Steve had moved safely through the routine of his work day and
entered the evening hours without incident. Returning home to his
apartment building, he walked along sidewalk savoring the brisk air of
late fall. The lobby of his building was comfortably warm with muted
lighting. The mirrors and marble were soothing. He nodded at the doorman
with the appropriate mixture of geniality and distance. Reaching into the
deep pocket of his coat, Steve withdrew his mail key and pulled out the
letters, magazine, and flyers from the box.
One letter protruded from the bound bundle. Barely half of the
handwritten address was visible, and there was no return address. Yet
even without focusing on the envelope, he knew the sender's identity. The
words were strung together like baroque boxcars with gaps within each word
that followed an arcane algorithm he had never decoded, like so may other
things about Alyson. How long had it been since he has seen her
handwriting? At least a decade, but the passage of time did not matter.
The day was no longer safe. He closed the mailbox slowly, acutely aware
of the sounds of the others moving across the carpet. He raised his head
with a cautious scanning movement and walked towards the elevator with the
mail under his arm.
Alyson was well-know in their small town long before she arrived
at his high school during the sophomore year. The daughter of a rich
horse breeder and a former debutante, she was devastatingly lovely.
There were, of course, other beautiful girls. But Alyson's character was
flavored with a mix of intelligence, histrionics, and sensuality, and the
effect was universally intoxicating.

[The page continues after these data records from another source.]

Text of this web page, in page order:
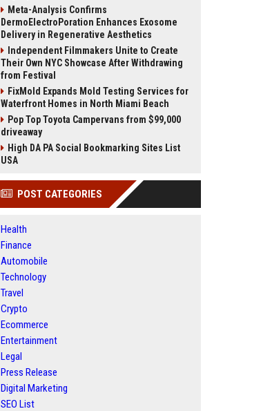
Meta-Analysis Confirms
DermoElectroPoration Enhances Exosome
Delivery in Regenerative Aesthetics
Independent Filmmakers Unite to Create
Their Own NYC Showcase After Withdrawing
from Festival
FixMold Expands Mold Testing Services for
Waterfront Homes in North Miami Beach
Pop Top Toyota Campervans from $99,000
driveaway
High DA PA Social Bookmarking Sites List
USA
POST CATEGORIES
Health
Finance
Automobile
Technology
Travel
Crypto
Ecommerce
Entertainment
Legal
Press Release
Digital Marketing
SEO List
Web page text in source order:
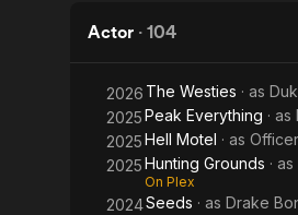
Actor · 104
2026 The Westies · as
2025Peak Everything · as
2025Hell Motel · as
2025Hunting Grounds · as
On Plex
2024Seeds · as Drake
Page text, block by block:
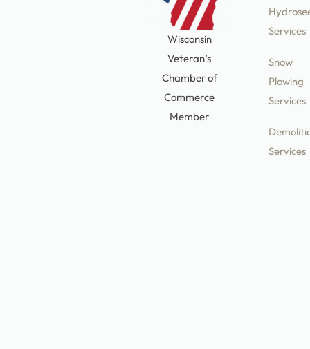
Wisconsin
Veteran’s
Chamber of
Commerce
Member
Services
Snow
Plowing
Services
Services
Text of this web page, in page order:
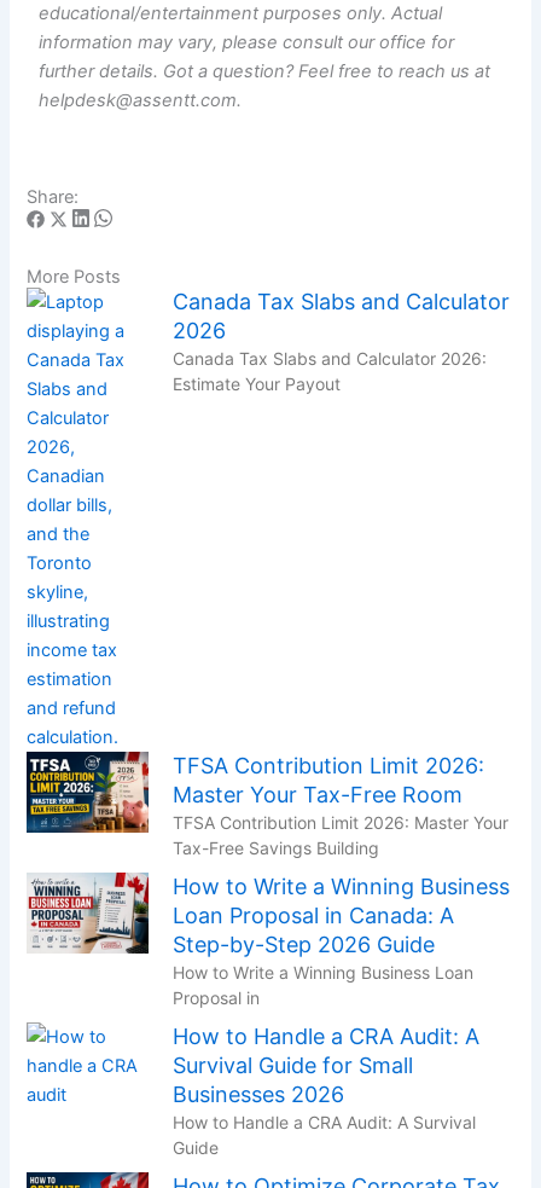
educational/entertainment purposes only. Actual
information may vary, please consult our office for
further details. Got a question? Feel free to reach us at
helpdesk@assentt.com.
Share:
More Posts
Canada Tax Slabs and Calculator
2026
Canada Tax Slabs and Calculator 2026:
Estimate Your Payout
TFSA Contribution Limit 2026:
Master Your Tax-Free Room
TFSA Contribution Limit 2026: Master Your
Tax-Free Savings Building
How to Write a Winning Business
Loan Proposal in Canada: A
Step-by-Step 2026 Guide
How to Write a Winning Business Loan
Proposal in
How to Handle a CRA Audit: A
Survival Guide for Small
Businesses 2026
How to Handle a CRA Audit: A Survival
Guide
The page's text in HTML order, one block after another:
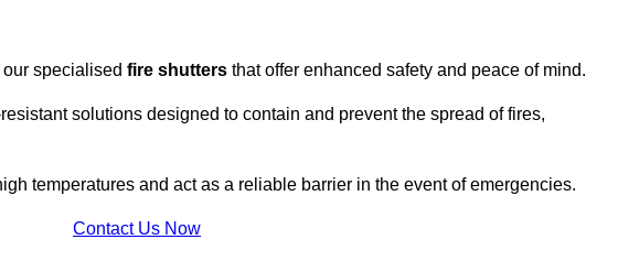
specialised fire shutters that offer enhanced safety and peace of mind.
solutions designed to contain and prevent the spread of fires,
temperatures and act as a reliable barrier in the event of emergencies.
Contact Us Now
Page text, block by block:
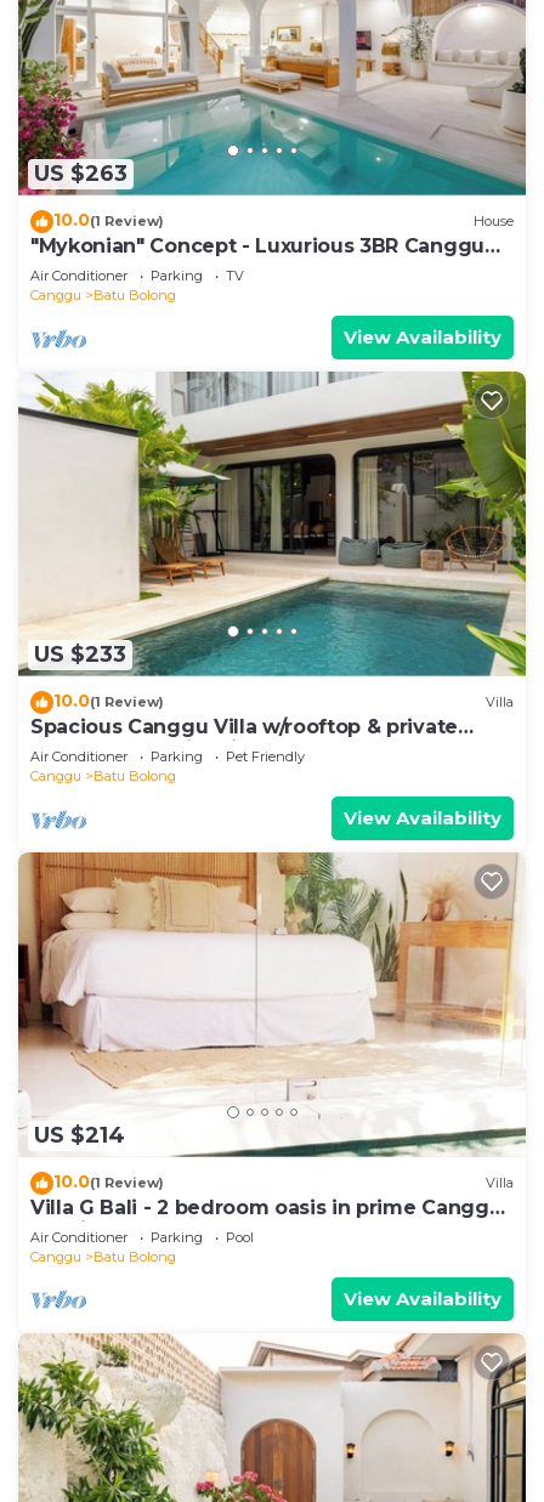
US $263
10.0(1 Review) House
"Mykonian" Concept - Luxurious 3BR Canggu
Beach
Air Conditioner Parking
TV
Canggu
Batu Bolong
View Availability
US $233
10.0(1 Review) Villa
Spacious Canggu Villa w/rooftop & private
plunge pool Unity Villa #1
Air Conditioner Parking
Pet Friendly
Canggu
Batu Bolong
View Availability
US $214
10.0(1 Review) Villa
Villa G Bali - 2 bedroom oasis in prime Canggu
location
Air Conditioner Parking
Pool
Canggu
Batu Bolong
View Availability
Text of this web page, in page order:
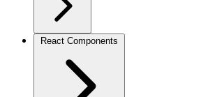
React Components
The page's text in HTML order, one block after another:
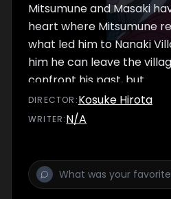
Mitsumune and Masaki
heart where Mitsumune
what led him to Nanaki
him he can leave the
confront his past, but...
DIRECTOR :Kosuke Hirota
WRITER:N/A
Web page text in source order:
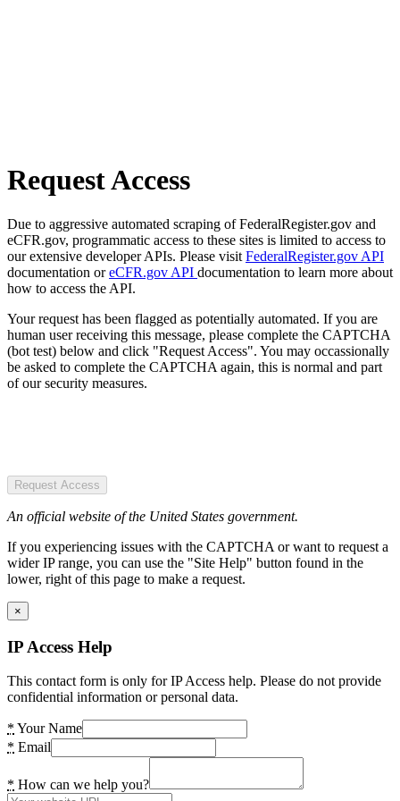
Request Access
Due to aggressive automated scraping of FederalRegister.gov and
eCFR.gov, programmatic access to these sites is limited to access to
our extensive developer APIs. Please visit FederalRegister.gov API
documentation oreCFR.gov API documentation to learn more about
how to access the API.
Your request has been flagged as potentially automated. If you are
human user receiving this message, please complete the CAPTCHA
(bot test) below and click "Request Access". You may occassionally
be asked to complete the CAPTCHA again, this is normal and part
of our security measures.
Request Access
An official website of the United States government.
If you experiencing issues with the CAPTCHA or want to request a
wider IP range, you can use the "Site Help" button found in the
lower, right of this page to make a request.
×
IP Access Help
This contact form is only for IP Access help. Please do not provide
confidential information or personal data.
* Your Name
* Email
* How can we help you?
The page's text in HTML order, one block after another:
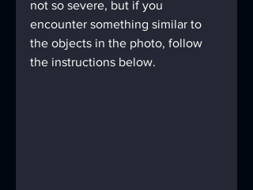
not so severe, but if you
encounter something similar to
the objects in the photo, follow
the instructions below.
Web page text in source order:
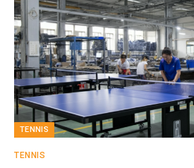
TENNIS
TENNIS
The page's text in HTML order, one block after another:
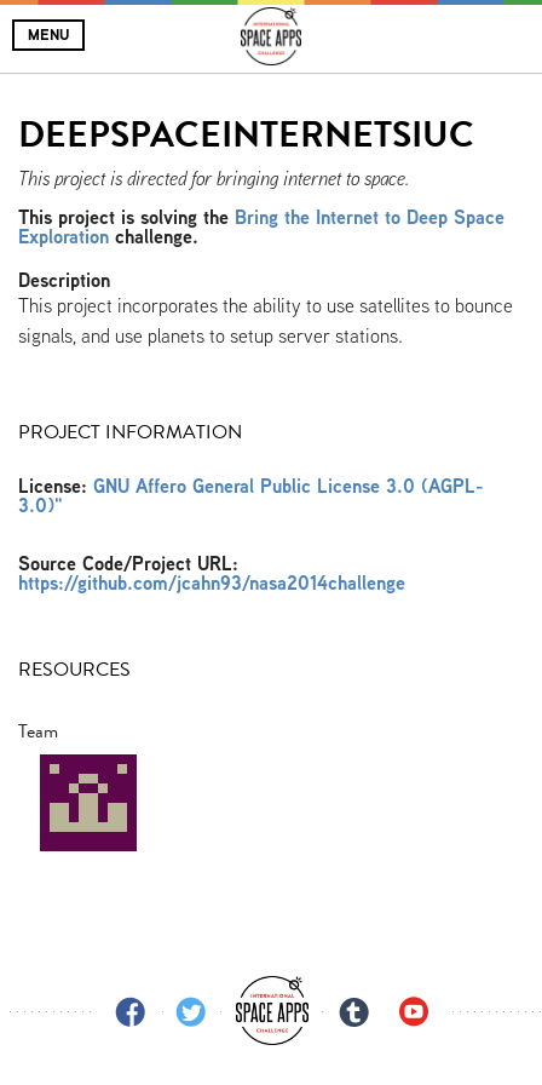
MENU
DEEPSPACEINTERNETSIUC
This project is directed for bringing internet to space.
This project is solving the Bring the Internet to Deep Space
Exploration challenge.
Description
This project incorporates the ability to use satellites to bounce
signals, and use planets to setup server stations.
PROJECT INFORMATION
License: GNU Affero General Public License 3.0 (AGPL-
3.0)"
Source Code/Project URL:
https://github.com/jcahn93/nasa2014challenge
RESOURCES
Team

So, it was no surprise that she was
always surrounded by men staring at her as the ancients must have stared at
the first fire. Under her influence, boys--and men--made desperate
gestures and reckless decisions to be near her, or away from her, that
would haunt them for life
Steve told himself at first that Alyson did not have the predicted
effect on him. He had seen her in a dazzling white tennis dress at the
country club, pirouetting through a game of singles in a way that seemed
to show her undergarments more than necessary. Her statuesque mother sat in
a ornate wrought-iron chair on the sidelines, cradling in one hand a
frosty and powerful cocktail and in the other a long cigarette with a
languid trail of smoke. The spectators attempted to veil their voyeurism
with somber comments about the progress of the set, but their attention
was too intent for what was in truth no more than a competent game on the
courts of a sun-baked country club in a modest Southern hamlet.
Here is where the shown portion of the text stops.